The task: Starting with the first line below, extract each line through the one that contains "permalink : /publications/ [40, 23]", inclusive, excluding pictures.

Exercise input:
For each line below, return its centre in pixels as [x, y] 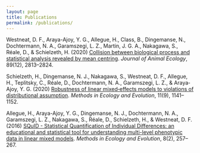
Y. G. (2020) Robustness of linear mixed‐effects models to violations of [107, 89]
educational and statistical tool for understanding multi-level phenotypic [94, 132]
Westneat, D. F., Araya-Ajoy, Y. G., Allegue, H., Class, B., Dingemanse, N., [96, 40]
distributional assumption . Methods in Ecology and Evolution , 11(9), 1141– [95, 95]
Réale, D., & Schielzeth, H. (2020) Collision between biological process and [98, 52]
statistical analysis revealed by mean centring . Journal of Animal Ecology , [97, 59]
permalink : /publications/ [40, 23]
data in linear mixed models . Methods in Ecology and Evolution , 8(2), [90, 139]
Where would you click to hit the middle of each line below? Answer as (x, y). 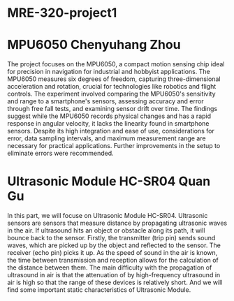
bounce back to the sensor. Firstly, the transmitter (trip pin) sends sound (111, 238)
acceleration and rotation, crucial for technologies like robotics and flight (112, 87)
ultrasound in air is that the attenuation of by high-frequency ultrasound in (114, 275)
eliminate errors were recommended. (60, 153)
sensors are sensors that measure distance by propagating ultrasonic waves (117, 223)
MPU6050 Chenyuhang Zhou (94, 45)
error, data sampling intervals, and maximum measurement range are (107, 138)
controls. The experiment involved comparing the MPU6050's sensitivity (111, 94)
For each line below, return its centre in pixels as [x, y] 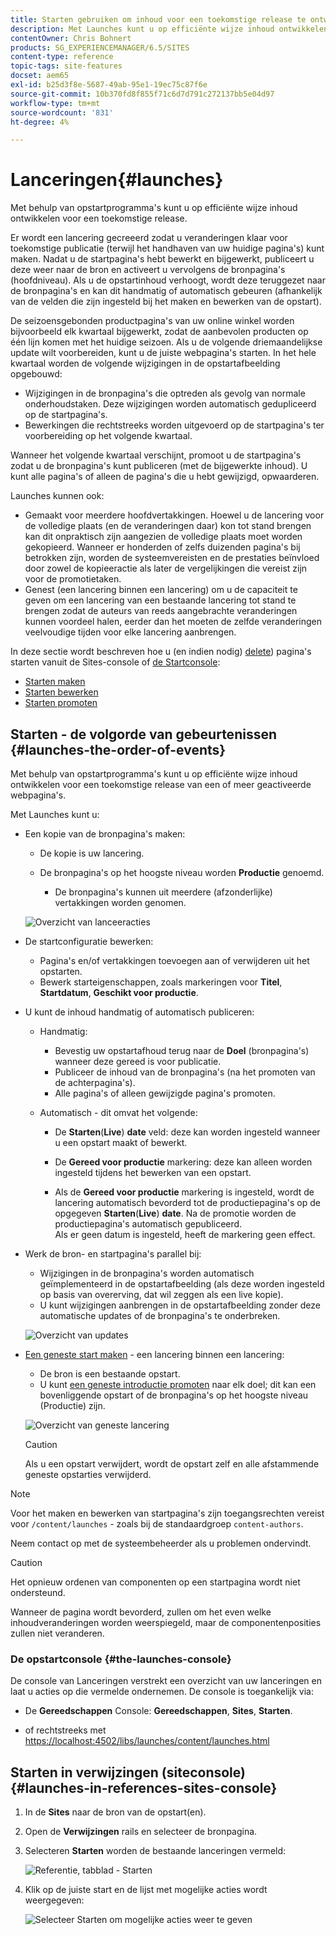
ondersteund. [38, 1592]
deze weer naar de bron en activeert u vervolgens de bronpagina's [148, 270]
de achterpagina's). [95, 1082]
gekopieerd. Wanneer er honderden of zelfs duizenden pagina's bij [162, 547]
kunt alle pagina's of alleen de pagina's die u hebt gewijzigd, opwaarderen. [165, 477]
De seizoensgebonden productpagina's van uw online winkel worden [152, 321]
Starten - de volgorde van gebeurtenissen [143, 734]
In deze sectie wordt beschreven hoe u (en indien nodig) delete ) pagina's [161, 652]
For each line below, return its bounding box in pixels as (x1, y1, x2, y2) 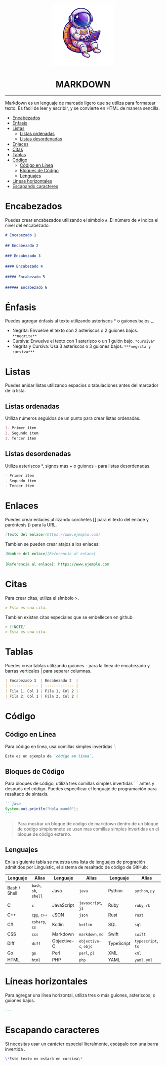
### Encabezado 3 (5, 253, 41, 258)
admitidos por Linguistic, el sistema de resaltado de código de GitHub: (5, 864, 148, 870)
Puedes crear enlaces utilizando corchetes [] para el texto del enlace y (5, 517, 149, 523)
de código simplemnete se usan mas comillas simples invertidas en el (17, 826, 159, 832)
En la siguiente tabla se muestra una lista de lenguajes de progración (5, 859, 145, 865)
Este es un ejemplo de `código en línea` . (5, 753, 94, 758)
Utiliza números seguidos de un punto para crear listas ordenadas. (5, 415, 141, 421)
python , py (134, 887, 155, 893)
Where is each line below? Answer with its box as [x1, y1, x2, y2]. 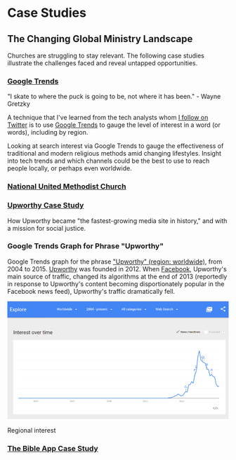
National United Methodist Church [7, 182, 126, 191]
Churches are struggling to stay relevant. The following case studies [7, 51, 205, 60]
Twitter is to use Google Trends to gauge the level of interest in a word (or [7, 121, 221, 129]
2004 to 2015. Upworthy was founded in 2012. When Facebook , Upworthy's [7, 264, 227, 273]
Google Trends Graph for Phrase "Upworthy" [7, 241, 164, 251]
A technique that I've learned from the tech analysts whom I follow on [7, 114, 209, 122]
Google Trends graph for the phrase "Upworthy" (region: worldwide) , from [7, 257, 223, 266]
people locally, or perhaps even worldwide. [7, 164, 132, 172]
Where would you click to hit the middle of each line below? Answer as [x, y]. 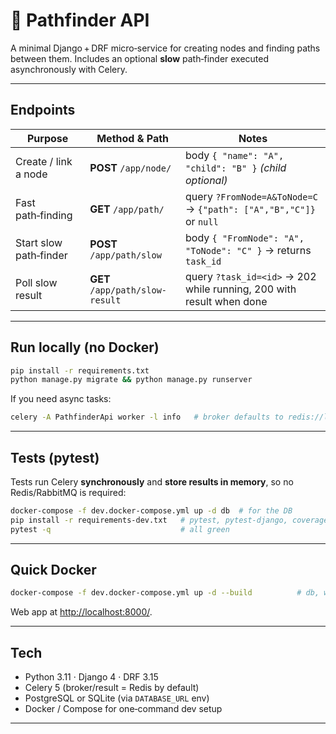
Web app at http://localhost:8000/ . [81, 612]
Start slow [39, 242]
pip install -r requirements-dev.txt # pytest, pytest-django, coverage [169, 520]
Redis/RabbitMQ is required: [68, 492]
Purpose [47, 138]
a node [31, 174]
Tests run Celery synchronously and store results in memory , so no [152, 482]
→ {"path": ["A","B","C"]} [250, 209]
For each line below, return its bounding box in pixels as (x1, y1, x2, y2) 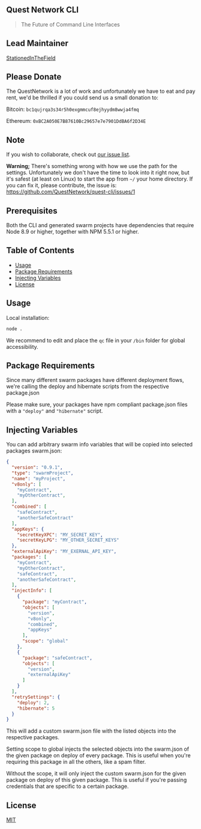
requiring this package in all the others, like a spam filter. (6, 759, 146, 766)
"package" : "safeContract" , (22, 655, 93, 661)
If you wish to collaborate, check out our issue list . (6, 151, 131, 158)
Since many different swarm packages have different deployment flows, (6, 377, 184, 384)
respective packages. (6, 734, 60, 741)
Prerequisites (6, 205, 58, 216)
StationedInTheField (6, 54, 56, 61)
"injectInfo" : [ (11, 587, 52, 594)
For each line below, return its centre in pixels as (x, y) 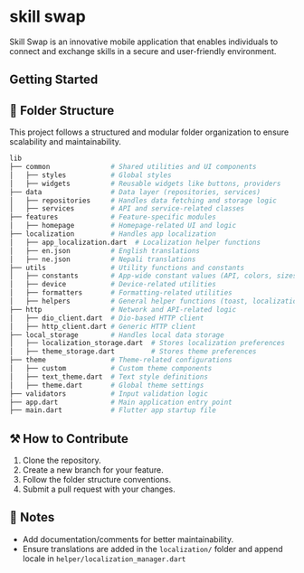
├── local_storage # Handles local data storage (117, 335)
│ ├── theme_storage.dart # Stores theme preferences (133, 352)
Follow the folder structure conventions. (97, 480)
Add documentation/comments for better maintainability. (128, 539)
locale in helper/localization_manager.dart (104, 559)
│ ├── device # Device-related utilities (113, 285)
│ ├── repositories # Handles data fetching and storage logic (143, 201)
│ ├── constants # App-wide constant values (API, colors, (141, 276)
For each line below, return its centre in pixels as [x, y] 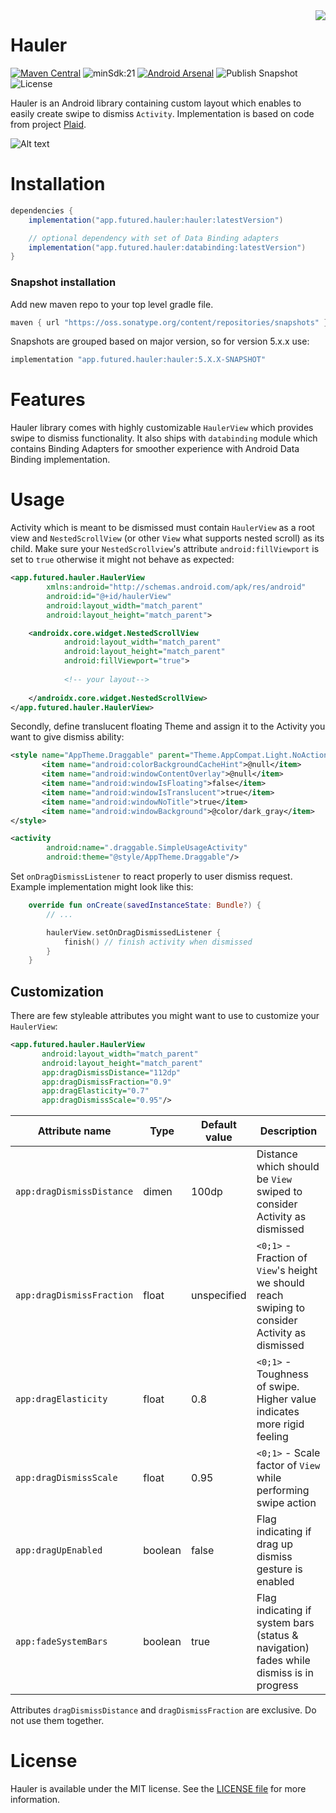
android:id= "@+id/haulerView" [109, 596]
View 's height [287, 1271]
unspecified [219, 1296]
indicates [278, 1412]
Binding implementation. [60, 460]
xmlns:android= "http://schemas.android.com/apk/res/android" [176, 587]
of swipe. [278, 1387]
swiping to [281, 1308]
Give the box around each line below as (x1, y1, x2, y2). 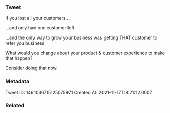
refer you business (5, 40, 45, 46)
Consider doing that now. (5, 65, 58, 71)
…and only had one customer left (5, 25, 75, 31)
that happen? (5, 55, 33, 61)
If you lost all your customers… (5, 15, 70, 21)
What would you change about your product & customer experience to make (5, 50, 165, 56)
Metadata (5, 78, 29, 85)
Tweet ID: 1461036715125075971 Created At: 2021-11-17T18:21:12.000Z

Output below:
For each line below, return its centre in pixels as [x, y] 
Y. G. (2020) Robustness of linear mixed‐effects models to violations of [107, 89]
educational and statistical tool for understanding multi-level phenotypic [94, 132]
Westneat, D. F., Araya-Ajoy, Y. G., Allegue, H., Class, B., Dingemanse, N., [96, 40]
distributional assumption . Methods in Ecology and Evolution , 11(9), 1141– [95, 95]
Réale, D., & Schielzeth, H. (2020) Collision between biological process and [98, 52]
statistical analysis revealed by mean centring . Journal of Animal Ecology , [97, 59]
permalink : /publications/ [40, 23]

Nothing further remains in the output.